Re: FC Barcelona - rywal numer 1

Post autor: kabanog »

Przecież przed bramką na 2:1 to Sociedad tworzył sobie lepsze okazje i tylko szczęście/Ter Stagen/indolencja strzelców uchowała Barcelonę przed stratą punktów.
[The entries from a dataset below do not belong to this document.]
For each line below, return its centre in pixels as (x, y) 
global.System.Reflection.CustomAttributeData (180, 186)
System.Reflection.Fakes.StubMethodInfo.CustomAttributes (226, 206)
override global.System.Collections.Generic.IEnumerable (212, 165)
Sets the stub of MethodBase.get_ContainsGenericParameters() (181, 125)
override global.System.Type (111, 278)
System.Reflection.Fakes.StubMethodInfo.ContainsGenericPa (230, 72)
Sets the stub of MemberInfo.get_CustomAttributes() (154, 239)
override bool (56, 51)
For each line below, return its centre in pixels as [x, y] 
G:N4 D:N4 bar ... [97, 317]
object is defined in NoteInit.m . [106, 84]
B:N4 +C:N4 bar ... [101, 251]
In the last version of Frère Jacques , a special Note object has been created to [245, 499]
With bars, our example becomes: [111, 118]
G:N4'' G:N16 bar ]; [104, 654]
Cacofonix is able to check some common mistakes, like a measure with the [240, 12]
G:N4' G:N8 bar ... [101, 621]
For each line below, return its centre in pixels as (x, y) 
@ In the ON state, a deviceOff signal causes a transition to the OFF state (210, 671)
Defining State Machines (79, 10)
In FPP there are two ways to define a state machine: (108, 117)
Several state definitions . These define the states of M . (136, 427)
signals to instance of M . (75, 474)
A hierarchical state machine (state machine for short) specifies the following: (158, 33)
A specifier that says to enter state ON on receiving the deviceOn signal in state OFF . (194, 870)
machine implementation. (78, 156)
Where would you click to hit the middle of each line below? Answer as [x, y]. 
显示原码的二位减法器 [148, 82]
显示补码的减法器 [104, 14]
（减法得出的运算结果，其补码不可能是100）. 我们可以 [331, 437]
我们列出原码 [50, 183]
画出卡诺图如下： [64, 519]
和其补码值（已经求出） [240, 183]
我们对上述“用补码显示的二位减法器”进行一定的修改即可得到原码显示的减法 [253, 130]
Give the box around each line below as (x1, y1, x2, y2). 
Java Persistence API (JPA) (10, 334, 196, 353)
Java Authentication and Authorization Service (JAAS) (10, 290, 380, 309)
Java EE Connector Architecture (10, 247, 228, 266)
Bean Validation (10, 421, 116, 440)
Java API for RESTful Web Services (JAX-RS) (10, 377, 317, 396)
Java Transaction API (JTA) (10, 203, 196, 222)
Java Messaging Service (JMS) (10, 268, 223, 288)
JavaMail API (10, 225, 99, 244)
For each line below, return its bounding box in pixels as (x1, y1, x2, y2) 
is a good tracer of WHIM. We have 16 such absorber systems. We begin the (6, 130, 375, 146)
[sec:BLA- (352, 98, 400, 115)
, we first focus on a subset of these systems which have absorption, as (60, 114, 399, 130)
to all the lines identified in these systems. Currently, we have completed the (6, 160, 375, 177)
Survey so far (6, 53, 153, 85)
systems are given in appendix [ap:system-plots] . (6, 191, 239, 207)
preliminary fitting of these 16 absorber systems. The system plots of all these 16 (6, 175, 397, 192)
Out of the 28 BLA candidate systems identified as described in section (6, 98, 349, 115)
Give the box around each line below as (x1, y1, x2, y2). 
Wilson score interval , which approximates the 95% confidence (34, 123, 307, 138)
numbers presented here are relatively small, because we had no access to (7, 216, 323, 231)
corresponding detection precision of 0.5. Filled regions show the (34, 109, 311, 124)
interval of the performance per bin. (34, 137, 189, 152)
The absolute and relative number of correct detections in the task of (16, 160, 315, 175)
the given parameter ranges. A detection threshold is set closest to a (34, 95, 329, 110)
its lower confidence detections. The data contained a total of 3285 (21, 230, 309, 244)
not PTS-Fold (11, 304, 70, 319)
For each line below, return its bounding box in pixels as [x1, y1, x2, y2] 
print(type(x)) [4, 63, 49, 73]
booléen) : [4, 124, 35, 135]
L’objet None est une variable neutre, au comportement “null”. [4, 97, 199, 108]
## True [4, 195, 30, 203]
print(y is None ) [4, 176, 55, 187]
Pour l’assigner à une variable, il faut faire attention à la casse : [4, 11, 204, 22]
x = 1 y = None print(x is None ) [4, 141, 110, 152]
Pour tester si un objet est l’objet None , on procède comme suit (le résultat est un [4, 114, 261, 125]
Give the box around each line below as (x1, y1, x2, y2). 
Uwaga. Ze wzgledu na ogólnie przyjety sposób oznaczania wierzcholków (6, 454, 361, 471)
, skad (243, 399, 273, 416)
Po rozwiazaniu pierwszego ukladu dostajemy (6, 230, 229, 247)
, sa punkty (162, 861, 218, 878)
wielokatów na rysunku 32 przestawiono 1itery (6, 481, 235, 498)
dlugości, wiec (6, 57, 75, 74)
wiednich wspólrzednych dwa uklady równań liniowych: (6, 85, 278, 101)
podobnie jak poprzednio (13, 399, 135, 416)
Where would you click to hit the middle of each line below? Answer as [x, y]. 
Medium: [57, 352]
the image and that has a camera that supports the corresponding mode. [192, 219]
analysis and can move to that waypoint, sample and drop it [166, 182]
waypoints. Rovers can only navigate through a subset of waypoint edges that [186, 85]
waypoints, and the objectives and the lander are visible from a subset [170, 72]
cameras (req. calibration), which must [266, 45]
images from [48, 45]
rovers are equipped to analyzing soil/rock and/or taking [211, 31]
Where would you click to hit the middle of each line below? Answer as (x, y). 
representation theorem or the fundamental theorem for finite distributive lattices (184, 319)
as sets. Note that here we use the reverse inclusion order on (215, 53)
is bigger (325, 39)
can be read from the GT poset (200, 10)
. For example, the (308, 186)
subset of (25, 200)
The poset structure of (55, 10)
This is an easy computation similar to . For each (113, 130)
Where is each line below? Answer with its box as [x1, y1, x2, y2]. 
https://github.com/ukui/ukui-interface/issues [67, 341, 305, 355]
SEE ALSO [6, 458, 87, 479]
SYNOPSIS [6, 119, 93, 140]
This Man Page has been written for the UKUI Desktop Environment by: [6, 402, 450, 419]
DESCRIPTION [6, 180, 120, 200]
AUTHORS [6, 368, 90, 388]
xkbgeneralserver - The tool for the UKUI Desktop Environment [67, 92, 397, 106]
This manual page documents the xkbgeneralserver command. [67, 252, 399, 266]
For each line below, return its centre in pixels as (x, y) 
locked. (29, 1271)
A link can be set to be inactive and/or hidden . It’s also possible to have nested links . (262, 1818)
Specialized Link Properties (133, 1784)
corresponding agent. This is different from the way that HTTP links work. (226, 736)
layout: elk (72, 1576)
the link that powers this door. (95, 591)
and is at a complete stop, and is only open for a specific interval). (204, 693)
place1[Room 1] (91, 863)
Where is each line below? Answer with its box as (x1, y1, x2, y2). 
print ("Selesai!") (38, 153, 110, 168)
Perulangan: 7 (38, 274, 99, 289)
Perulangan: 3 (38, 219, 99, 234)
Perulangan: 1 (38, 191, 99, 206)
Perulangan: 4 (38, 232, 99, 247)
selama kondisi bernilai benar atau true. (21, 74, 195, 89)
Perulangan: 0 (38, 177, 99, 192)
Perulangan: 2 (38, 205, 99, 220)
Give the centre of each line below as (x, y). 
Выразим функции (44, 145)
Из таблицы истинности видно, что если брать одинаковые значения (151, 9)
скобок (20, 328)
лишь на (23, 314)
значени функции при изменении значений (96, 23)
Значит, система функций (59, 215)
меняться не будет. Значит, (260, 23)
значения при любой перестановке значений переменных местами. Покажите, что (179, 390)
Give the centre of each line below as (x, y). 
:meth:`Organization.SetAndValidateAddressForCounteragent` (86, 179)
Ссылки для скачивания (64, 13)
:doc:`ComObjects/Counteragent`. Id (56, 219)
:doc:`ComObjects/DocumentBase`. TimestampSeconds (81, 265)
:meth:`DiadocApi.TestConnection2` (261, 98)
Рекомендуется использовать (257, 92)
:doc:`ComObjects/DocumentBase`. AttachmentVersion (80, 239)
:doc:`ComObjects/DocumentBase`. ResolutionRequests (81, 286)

Fakt wszedł Fati i pozamiatał, ale z drugiej strony ciekawe jakby ten mecz by wyglądał, gdyby Dembele dostał słuszną czerwoną kartkę. Jakim cudem VAR nie interweniował to chętnie posłucham od @madridcampeon
minusek
Posty: 1366
Rejestracja: ndz maja 30, 2021 9:32 pm

Re: FC Barcelona - rywal numer 1

Post autor: minusek »

Bez przesady IMO.
Awatar użytkownika
kabanog
Posty: 258
Rejestracja: ndz maja 30, 2021 11:33 am

Re: FC Barcelona - rywal numer 1

Post autor: kabanog »

Ale z czym?
Awatar użytkownika
madridcampeon
Posty: 635
Rejestracja: ndz maja 30, 2021 12:38 pm
Lokalizacja: Nowa Ruda

Re: FC Barcelona - rywal numer 1

Post autor: madridcampeon »

Jakim cudem VAR nie interweniował to chętnie posłucham od @madridcampeon
W tym przypadku powodem braku interwencji było to, że VAR-owy nie uznał tego za zdarzenie kwalifikujące się na bezdyskusyjną czerwoną kartkę. Gdyby za takową uznał, to mógłby zareagować - innych przeszkód poza powyższą interpretacją z punktu widzenia protokołu nie było.
Marcins
Posty: 330
Rejestracja: ndz maja 30, 2021 5:43 pm

Re: FC Barcelona - rywal numer 1

Post autor: Marcins »

Trzeba jeszcze dodac, ze w tej kolejce za takie lokcie bylo czerwo, z czego to dla Espanyolu prsy Dembele to zart. W obu sytacjach pomogl VAR a u kataloncow soedzieli cicho.

A co do samego wyniku do równie dobrze mogłobyć 4-1 dla RSSS. Jak dla mnie to nie był żaden wybitny mecz Barcy, a wynik z pewnością zakrzywia obraz tego meczu.